I've abstracted away the generation of the random sample and reduced the number of your functions to those 5 functions that are really needed to run the optimization.

The only "tricky" part in parameter passing is to pass the parameters mu and sigma to the GaussDistrib function inside the quad call, but that is readily explained in the quad doc. Other than that, I fail to see a real problem with parameter passing here.

Your prolonged use of normc is misguided. You don't get correct values from the Gaussian that way (and there is no need to vary 3 independent parameters when 2 are sufficient).

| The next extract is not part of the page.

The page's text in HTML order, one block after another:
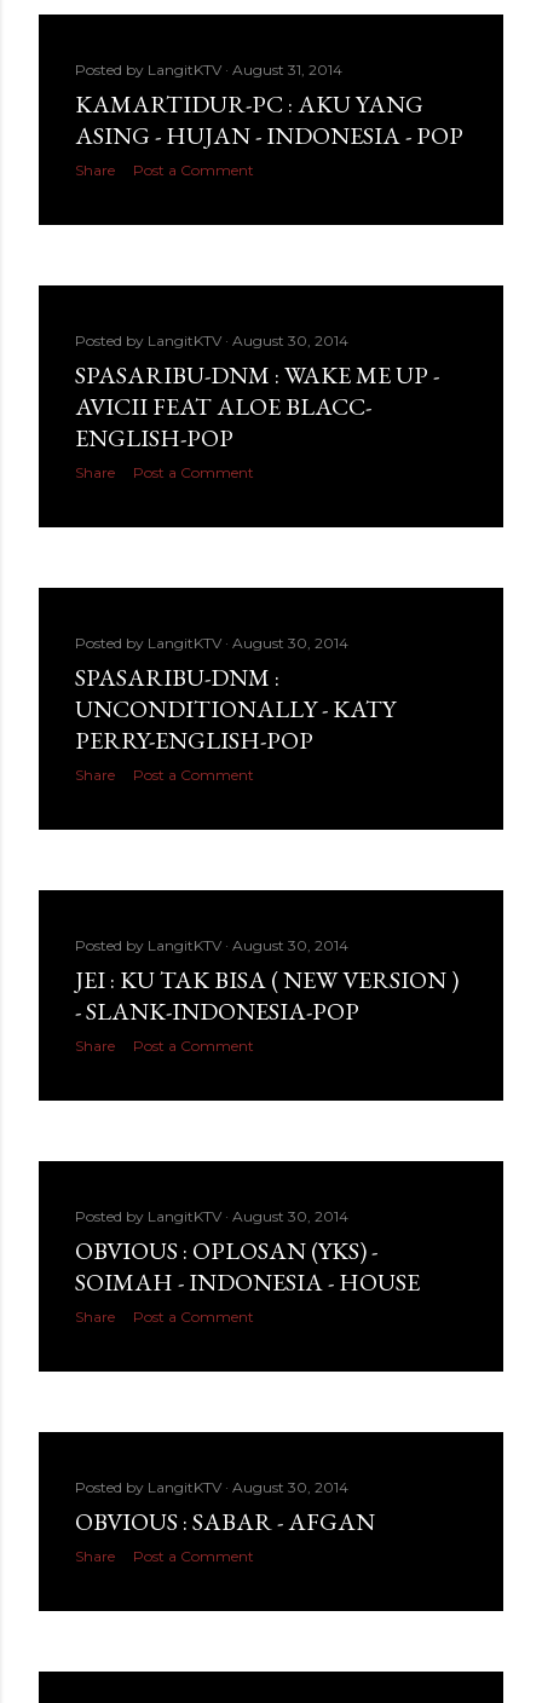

Also, to get the correct values for chi square, you have to multiply the probabilities from the Gaussian with the sample count (you are comparing absolute counts from the obsperbin bins with probabilities under the Gaussian - which is clearly wrong).

from math import exp
from math import pi
from scipy.integrate import quad
from scipy.stats import chisquare
from scipy.optimize import basinhopping


# smallest value in the sample
small = 26.55312337811099
# largest value in the sample
big   = 69.02965763016027

# a random sample from N(48, 7) with 999 sample
# values binned into 30 equidistant bins ranging
# from 'small' (bin[0] lower bound) to 'big'
# (bin[29] upper bound) 
obsperbin = [ 1,  1,  2,  4,  8, 10, 13, 29, 35, 45,
             51, 56, 63, 64, 96, 89, 68, 80, 61, 51,
             49, 30, 34, 19, 22,  3,  7,  5,  1,  2]

numbins = len(obsperbin) #  30
numobs  = sum(obsperbin) # 999

# intentionally wrong guesses of mu and sigma
# to be provided as optimizer's initial values
initial_mu, initial_sigma = 78.5, 27.0


def binbounder( small , big , numbins ):
    ## generates list of bound bins for histogram ++ bincount
    binwide = ( big - small ) / numbins ## binwidth
    binleft = [] ## left edges of bins
    for index in range( numbins ):
        binleft.append( small + index * binwide )
    binbound = [val for val in binleft]
    binbound.append( big ) ## all bin edges
    return binbound

# setup the bin borders
binborders = binbounder( small , big , numbins )


def GaussDistrib( x , mu , sigma ):
    return 1/(sigma * (2*pi)**(1/2)) * exp( (-1) * (x - mu)**2 / ( 2 * (sigma **2) ) )


def expectperbin( musigma ):
    ## musigma[0] = mu
    ## musigma[1] = sigma
    ## calculates expectation values per bin
    ## expectation value of single bin is equal to area under Gaussian
    ## from left binedge to right binedge multiplied by the sample size
    e = []
    for i in range(len(binborders)-1): # ith i does not exist for rightmost boundary
        e.append( quad( GaussDistrib , binborders[ i ] , binborders[ i + 1 ],
                         args = ( musigma[0] , musigma[1] ))[0] * numobs)
    return e


def chisq( musigma ):
    ## first subscript [0] gives chi-squared value, [1] gives 0 = p-value = 1
    return chisquare( obsperbin , expectperbin( musigma ))[0]


def miniz( chisq , musigma ):
    return basinhopping( chisq , musigma , niter = 200 )


## chisquare value for initial parameter guess
chisqguess = chisquare( obsperbin , expectperbin( [initial_mu , initial_sigma] ))[0]

res = miniz( chisq, [initial_mu , initial_sigma] )

print("chisquare from initial guess:" , chisqguess)
print("chisquare after optimization:" , res.fun)
print("mu, sigma after optimization:" , res.x[0], ",", res.x[1])

chisquare from initial guess: 3772.70822797

chisquare after optimization: 26.351284911784447

mu, sigma after optimization: 48.2701027439, 7.046156286

Btw, basinhopping is overkill for this kind of problem. I'd stay with fmin (Nelder-Mead).